> **Exercise details**
What you return must match the entries word for word, minus the pictures.

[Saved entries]

•••••

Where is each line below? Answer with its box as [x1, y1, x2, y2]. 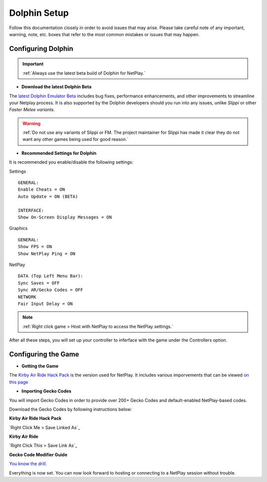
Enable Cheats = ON [18, 187, 65, 192]
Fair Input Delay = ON [18, 301, 73, 307]
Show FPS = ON [18, 244, 52, 250]
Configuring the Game [9, 350, 79, 358]
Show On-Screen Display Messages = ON [18, 214, 112, 220]
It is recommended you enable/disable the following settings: [9, 159, 133, 165]
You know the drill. [9, 461, 47, 467]
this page [9, 379, 28, 385]
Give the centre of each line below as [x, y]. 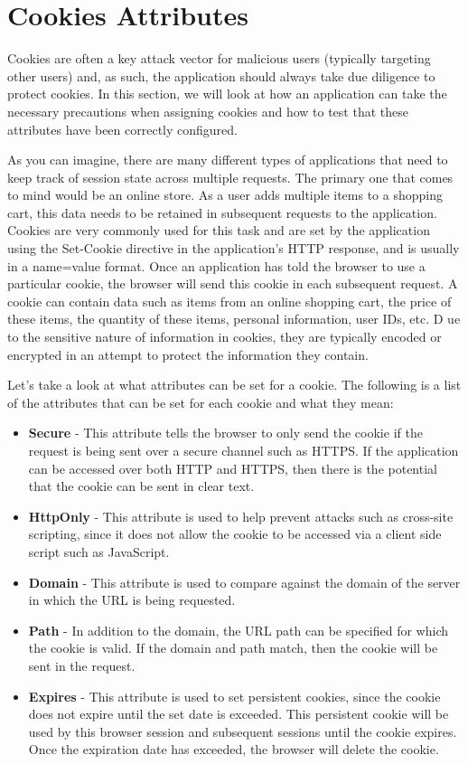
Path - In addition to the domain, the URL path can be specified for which [239, 630]
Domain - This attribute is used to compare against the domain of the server [244, 582]
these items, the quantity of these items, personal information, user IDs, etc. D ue [234, 319]
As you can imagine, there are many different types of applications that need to [228, 160]
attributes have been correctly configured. [122, 129]
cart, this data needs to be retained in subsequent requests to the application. [222, 212]
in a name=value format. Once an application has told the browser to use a [216, 265]
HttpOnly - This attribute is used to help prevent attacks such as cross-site [241, 516]
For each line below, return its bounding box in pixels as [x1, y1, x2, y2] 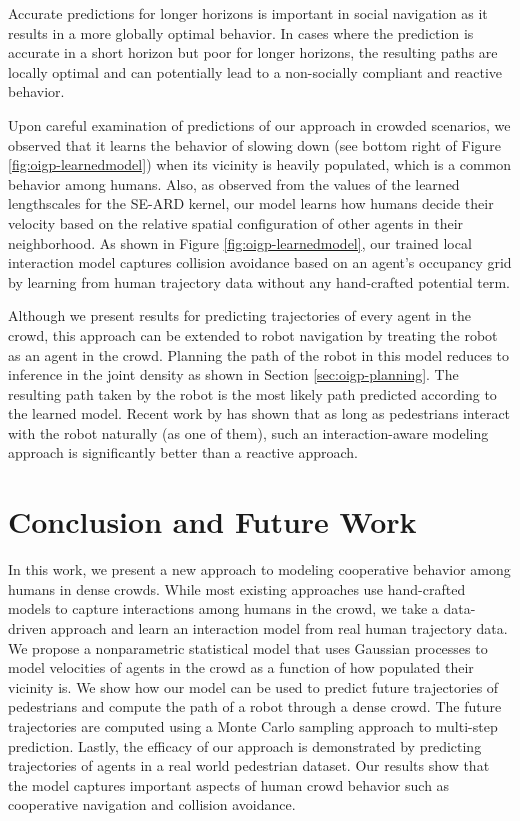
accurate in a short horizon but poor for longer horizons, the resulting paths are [8, 42, 498, 63]
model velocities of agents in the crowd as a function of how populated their [8, 657, 474, 678]
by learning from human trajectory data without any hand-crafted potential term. [8, 271, 510, 292]
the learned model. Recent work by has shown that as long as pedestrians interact [8, 403, 511, 424]
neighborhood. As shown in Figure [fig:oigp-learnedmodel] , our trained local [8, 232, 472, 253]
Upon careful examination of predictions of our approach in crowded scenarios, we [8, 114, 511, 135]
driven [8, 617, 47, 638]
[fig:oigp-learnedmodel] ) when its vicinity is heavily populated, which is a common [8, 154, 512, 175]
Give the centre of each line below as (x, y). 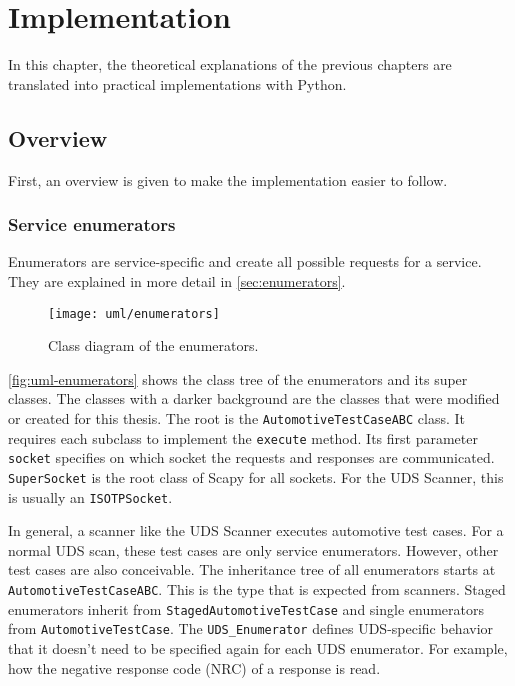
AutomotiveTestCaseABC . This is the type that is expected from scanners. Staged (257, 589)
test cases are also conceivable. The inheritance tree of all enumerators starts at (252, 569)
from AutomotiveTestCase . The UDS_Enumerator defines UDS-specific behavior (251, 628)
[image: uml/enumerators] (134, 313)
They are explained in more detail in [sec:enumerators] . (177, 280)
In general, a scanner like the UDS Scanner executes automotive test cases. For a (256, 530)
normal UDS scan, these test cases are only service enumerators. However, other (253, 549)
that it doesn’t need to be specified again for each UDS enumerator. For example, (258, 647)
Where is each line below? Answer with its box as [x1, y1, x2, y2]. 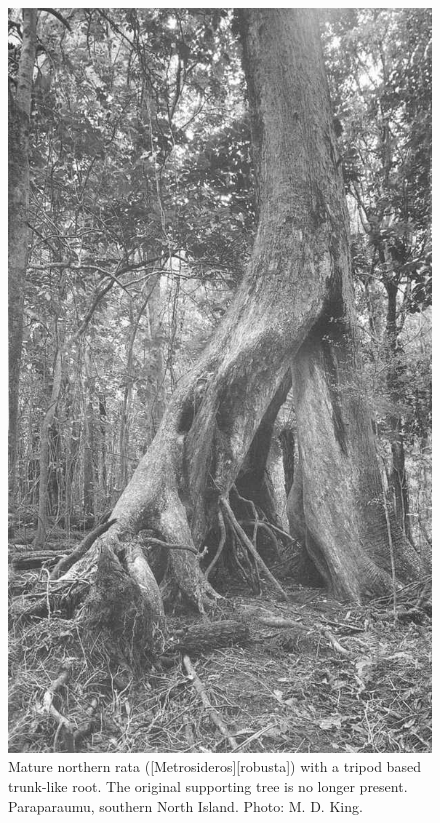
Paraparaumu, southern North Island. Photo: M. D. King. [8, 795, 363, 816]
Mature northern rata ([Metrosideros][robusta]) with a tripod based [8, 756, 421, 777]
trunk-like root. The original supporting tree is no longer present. [8, 775, 408, 796]
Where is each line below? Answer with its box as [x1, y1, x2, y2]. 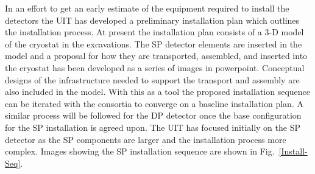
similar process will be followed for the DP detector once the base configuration [5, 109, 302, 122]
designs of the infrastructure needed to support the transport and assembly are [5, 73, 300, 86]
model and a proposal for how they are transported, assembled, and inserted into [5, 49, 308, 62]
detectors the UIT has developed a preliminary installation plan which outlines [5, 13, 300, 26]
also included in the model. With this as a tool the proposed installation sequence [5, 85, 311, 98]
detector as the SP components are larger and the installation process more [5, 133, 286, 145]
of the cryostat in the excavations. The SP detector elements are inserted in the [5, 37, 302, 50]
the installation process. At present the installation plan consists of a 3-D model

•••••

> **Your solution**
Where is each line below? Answer with its box as [x1, y1, x2, y2]. 
Enable Cheats = ON [18, 187, 65, 192]
Fair Input Delay = ON [18, 301, 73, 307]
Show FPS = ON [18, 244, 52, 250]
Configuring the Game [9, 350, 79, 358]
Show On-Screen Display Messages = ON [18, 214, 112, 220]
It is recommended you enable/disable the following settings: [9, 159, 133, 165]
You know the drill. [9, 461, 47, 467]
this page [9, 379, 28, 385]
Give the centre of each line below as [x, y]. 
Path - In addition to the domain, the URL path can be specified for which [239, 630]
Domain - This attribute is used to compare against the domain of the server [244, 582]
these items, the quantity of these items, personal information, user IDs, etc. D ue [234, 319]
As you can imagine, there are many different types of applications that need to [228, 160]
attributes have been correctly configured. [122, 129]
cart, this data needs to be retained in subsequent requests to the application. [222, 212]
in a name=value format. Once an application has told the browser to use a [216, 265]
HttpOnly - This attribute is used to help prevent attacks such as cross-site [241, 516]
For each line below, return its bounding box in pixels as [x1, y1, x2, y2] 
accurate in a short horizon but poor for longer horizons, the resulting paths are [8, 42, 498, 63]
model velocities of agents in the crowd as a function of how populated their [8, 657, 474, 678]
by learning from human trajectory data without any hand-crafted potential term. [8, 271, 510, 292]
the learned model. Recent work by has shown that as long as pedestrians interact [8, 403, 511, 424]
neighborhood. As shown in Figure [fig:oigp-learnedmodel] , our trained local [8, 232, 472, 253]
Upon careful examination of predictions of our approach in crowded scenarios, we [8, 114, 511, 135]
driven [8, 617, 47, 638]
[fig:oigp-learnedmodel] ) when its vicinity is heavily populated, which is a common [8, 154, 512, 175]
Give the centre of each line below as (x, y). 
AutomotiveTestCaseABC . This is the type that is expected from scanners. Staged (257, 589)
test cases are also conceivable. The inheritance tree of all enumerators starts at (252, 569)
from AutomotiveTestCase . The UDS_Enumerator defines UDS-specific behavior (251, 628)
[image: uml/enumerators] (134, 313)
They are explained in more detail in [sec:enumerators] . (177, 280)
In general, a scanner like the UDS Scanner executes automotive test cases. For a (256, 530)
normal UDS scan, these test cases are only service enumerators. However, other (253, 549)
that it doesn’t need to be specified again for each UDS enumerator. For example, (258, 647)
Where is each line below? Answer with its box as [x1, y1, x2, y2]. 
Paraparaumu, southern North Island. Photo: M. D. King. [8, 795, 363, 816]
Mature northern rata ([Metrosideros][robusta]) with a tripod based [8, 756, 421, 777]
trunk-like root. The original supporting tree is no longer present. [8, 775, 408, 796]
Where is each line below? Answer with its box as [x1, y1, x2, y2]. 
similar process will be followed for the DP detector once the base configuration [5, 109, 302, 122]
designs of the infrastructure needed to support the transport and assembly are [5, 73, 300, 86]
model and a proposal for how they are transported, assembled, and inserted into [5, 49, 308, 62]
detectors the UIT has developed a preliminary installation plan which outlines [5, 13, 300, 26]
also included in the model. With this as a tool the proposed installation sequence [5, 85, 311, 98]
detector as the SP components are larger and the installation process more [5, 133, 286, 145]
of the cryostat in the excavations. The SP detector elements are inserted in the [5, 37, 302, 50]
the installation process. At present the installation plan consists of a 3-D model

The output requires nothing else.